Question

Convert the following equations to polar coordinates. \((x-1)^{2}+y^{2}=1\)

Short answer

Question: Convert the Cartesian equation \((x-1)^{2}+y^{2}=1\) into polar coordinates. Answer: The Cartesian equation \((x-1)^{2}+y^{2}=1\) is equivalent to the polar equation \(r(r-2\cos\theta) = 0\).

Step-by-step solution

Substitute polar coordinate conversion formulas

Replace \(x\) with \(r\cos\theta\) and \(y\) with \(r\sin\theta\) in the given equation: \([(r\cos\theta)-1]^{2}+(r\sin\theta)^2 = 1\)

Expand and Simplify

First, we expand the square terms: \((r^2\cos^2\theta - 2r\cos\theta + 1) + r^2\sin^2\theta = 1\) Now, combine the \(r^2\cos^2\theta\) and \(r^2\sin^2\theta\) terms using the identity \(\cos^2\theta + \sin^2\theta = 1\): \(r^2(\cos^2\theta + \sin^2\theta) - 2r\cos\theta + 1 = 1\) And replace \(\cos^2\theta + \sin^2\theta\) with 1: \(r^2 - 2r\cos\theta + 1 = 1\)

Solve for Polar Equation

Subtract 1 from both sides of the equation: \(r^2 - 2r\cos\theta = 0\) Factor out \(r\) from the equation: \(r(r - 2\cos\theta) = 0\) Now, we have the polar equation: \(r(r - 2\cos\theta) = 0\) The given Cartesian equation \((x-1)^{2}+y^{2}=1\) is equivalent to the polar equation \(r(r-2\cos\theta) = 0\).

Key concepts

Trigonometric Identities

Trigonometric identities are essential tools when working with different coordinate systems, especially in polar coordinates conversion. One such identity used frequently is the Pythagorean identity. This identity states that for any angle \(\theta\), the sum of the squares of sine and cosine is equal to one: \[ \cos^2\theta + \sin^2\theta = 1 \]This identity helps simplify expressions involving sine and cosine. When converting Cartesian equations to polar form, as shown in the step-by-step solution, we used this identity to combine terms like \(r^2\cos^2\theta\) and \(r^2\sin^2\theta\) to simplify them to \(r^2\). Understanding and applying these identities can make equation simplification much more manageable, especially when dealing with trigonometric functions.

Coordinate Systems

Coordinate systems provide a framework for locating points in a plane. The two most common systems are Cartesian (rectangular) and Polar.

• The Cartesian system uses \(x\) and \(y\) coordinates based on horizontal and vertical lines.
• The Polar system, however, uses \(r\) (the radius or distance from the origin) and \(\theta\) (the angle from the positive x-axis).

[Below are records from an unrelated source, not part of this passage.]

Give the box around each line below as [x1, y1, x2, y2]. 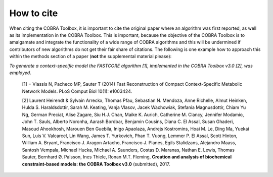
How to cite [9, 8, 58, 19]
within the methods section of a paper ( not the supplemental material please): [9, 53, 172, 60]
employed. [9, 70, 31, 76]
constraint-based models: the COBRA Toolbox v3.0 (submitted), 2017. [22, 161, 170, 167]
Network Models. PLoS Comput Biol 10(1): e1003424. [22, 88, 132, 94]
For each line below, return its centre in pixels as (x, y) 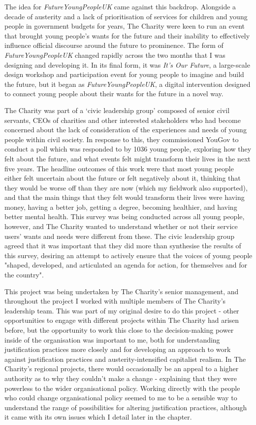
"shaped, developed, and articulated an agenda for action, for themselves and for (126, 265)
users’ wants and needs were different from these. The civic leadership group (119, 236)
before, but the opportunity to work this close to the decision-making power (119, 330)
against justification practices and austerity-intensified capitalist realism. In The (125, 359)
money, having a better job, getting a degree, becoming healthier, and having (121, 207)
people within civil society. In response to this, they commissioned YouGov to (122, 139)
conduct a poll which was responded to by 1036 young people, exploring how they (128, 149)
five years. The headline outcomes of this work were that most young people (119, 168)
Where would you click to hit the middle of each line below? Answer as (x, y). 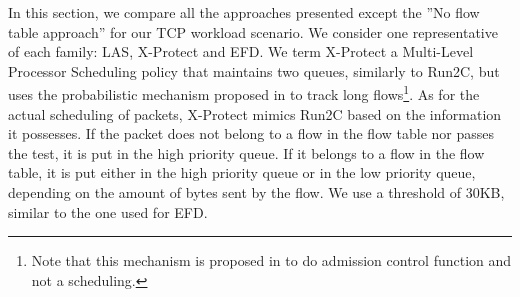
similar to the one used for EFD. (108, 211)
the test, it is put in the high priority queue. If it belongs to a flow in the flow (246, 152)
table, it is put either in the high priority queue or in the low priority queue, (242, 172)
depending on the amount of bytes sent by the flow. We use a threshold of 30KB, (256, 192)
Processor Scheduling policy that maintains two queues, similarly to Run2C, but (254, 70)
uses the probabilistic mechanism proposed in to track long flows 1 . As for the (244, 93)
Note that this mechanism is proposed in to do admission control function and (271, 260)
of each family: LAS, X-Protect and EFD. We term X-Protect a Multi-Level (241, 51)
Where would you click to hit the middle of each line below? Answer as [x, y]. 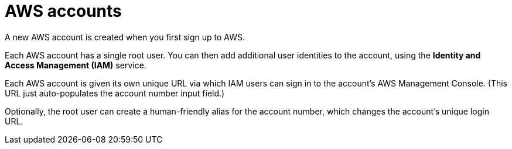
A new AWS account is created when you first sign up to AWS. [125, 37]
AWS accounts [63, 11]
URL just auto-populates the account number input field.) [115, 93]
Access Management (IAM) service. [76, 65]
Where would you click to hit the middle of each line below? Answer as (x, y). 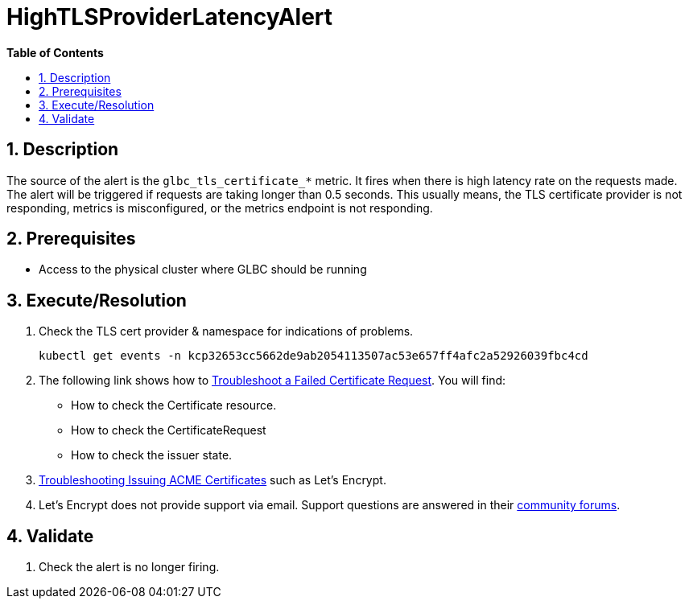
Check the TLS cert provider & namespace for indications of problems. (226, 331)
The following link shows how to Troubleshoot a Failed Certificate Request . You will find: (272, 381)
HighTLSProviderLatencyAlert (170, 17)
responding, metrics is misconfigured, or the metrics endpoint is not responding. (220, 208)
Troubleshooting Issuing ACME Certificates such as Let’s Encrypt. (212, 480)
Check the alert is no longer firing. (129, 567)
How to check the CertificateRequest (169, 430)
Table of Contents (55, 52)
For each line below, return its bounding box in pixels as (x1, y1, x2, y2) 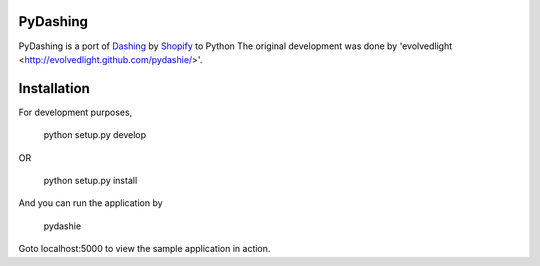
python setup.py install (43, 174, 138, 186)
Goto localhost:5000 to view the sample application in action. (18, 243, 271, 255)
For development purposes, (18, 106, 133, 118)
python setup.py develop (43, 129, 147, 141)
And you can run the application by (18, 197, 164, 209)
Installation (18, 80, 90, 97)
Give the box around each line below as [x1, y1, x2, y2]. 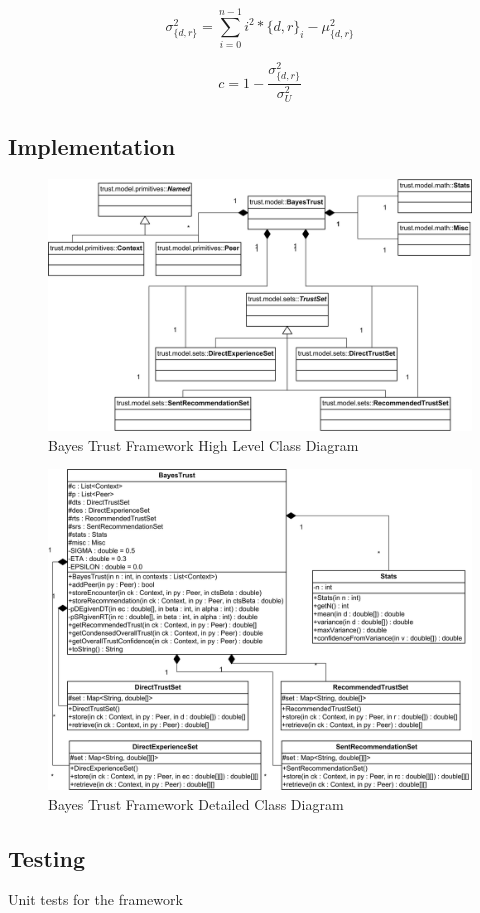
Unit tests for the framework [8, 889, 183, 910]
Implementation [8, 130, 176, 161]
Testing [8, 842, 85, 873]
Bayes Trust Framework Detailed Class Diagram [48, 793, 344, 814]
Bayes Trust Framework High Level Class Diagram [48, 434, 359, 455]
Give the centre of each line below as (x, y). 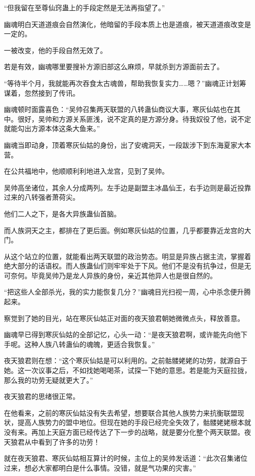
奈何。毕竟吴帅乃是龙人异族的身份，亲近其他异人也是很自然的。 (114, 275)
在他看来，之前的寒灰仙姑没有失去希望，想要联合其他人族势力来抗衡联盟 (121, 412)
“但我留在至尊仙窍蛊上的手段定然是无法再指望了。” (85, 7)
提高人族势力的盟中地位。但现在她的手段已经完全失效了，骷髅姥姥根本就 (134, 422)
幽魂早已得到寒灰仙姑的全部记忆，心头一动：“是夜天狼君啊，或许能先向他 (122, 334)
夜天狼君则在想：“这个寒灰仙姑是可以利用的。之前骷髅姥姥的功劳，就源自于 (126, 360)
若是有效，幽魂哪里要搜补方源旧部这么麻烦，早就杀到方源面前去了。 (114, 66)
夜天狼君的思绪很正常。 (42, 396)
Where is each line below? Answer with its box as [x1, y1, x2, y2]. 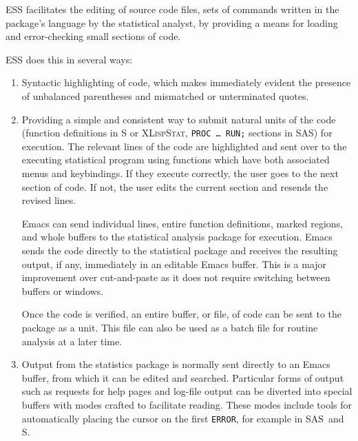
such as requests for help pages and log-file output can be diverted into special [21, 384, 352, 398]
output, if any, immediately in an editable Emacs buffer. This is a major [21, 256, 327, 271]
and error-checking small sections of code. [6, 29, 181, 43]
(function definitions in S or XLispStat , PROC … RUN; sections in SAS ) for [21, 125, 333, 140]
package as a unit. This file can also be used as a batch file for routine [21, 320, 318, 334]
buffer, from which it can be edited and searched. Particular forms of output [21, 370, 344, 384]
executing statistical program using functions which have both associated [21, 152, 330, 167]
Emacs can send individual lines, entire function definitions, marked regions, [21, 216, 344, 230]

When converting from Cartesian to Polar coordinates, we substitute \(x = r \cos \theta\) and \(y = r \sin \theta\). This conversion allows us to express points in terms of distance and angle, which can be particularly useful in scenarios involving rotations or circular paths.In our exercise, converting the Cartesian equation \((x-1)^2 + y^2 = 1\) into polar form illustrates how Polar coordinates transform the way equations are represented, emphasizing the relationship between distance and angle.

Algebraic Manipulation

Algebraic manipulation involves rearranging and simplifying expressions to solve equations effectively. In the context of converting equations to polar coordinates, it involves expanding terms, using identities, and reducing equations to simpler forms.For the equation \([(r\cos\theta)-1]^{2}+(r\sin\theta)^2 = 1\), we start by expanding the squared terms. This type of manipulation is crucial for isolating terms, making it easier to apply trigonometric identities. The goal in algebraic manipulation is to rewrite equations in a form where patterns or identities can be recognized and applied. Once simplified, the expression \(r^2 - 2r\cos\theta + 1 = 1\) was achieved by first expanding, then using the identity \(\cos^2\theta + \sin^2\theta = 1\). From this point, solving becomes more straightforward by factoring out common terms, leading us to the final polar equation.Algebraic manipulation is a powerful tool that often involves combining simplification strategies with known identities to yield clear and efficient solutions.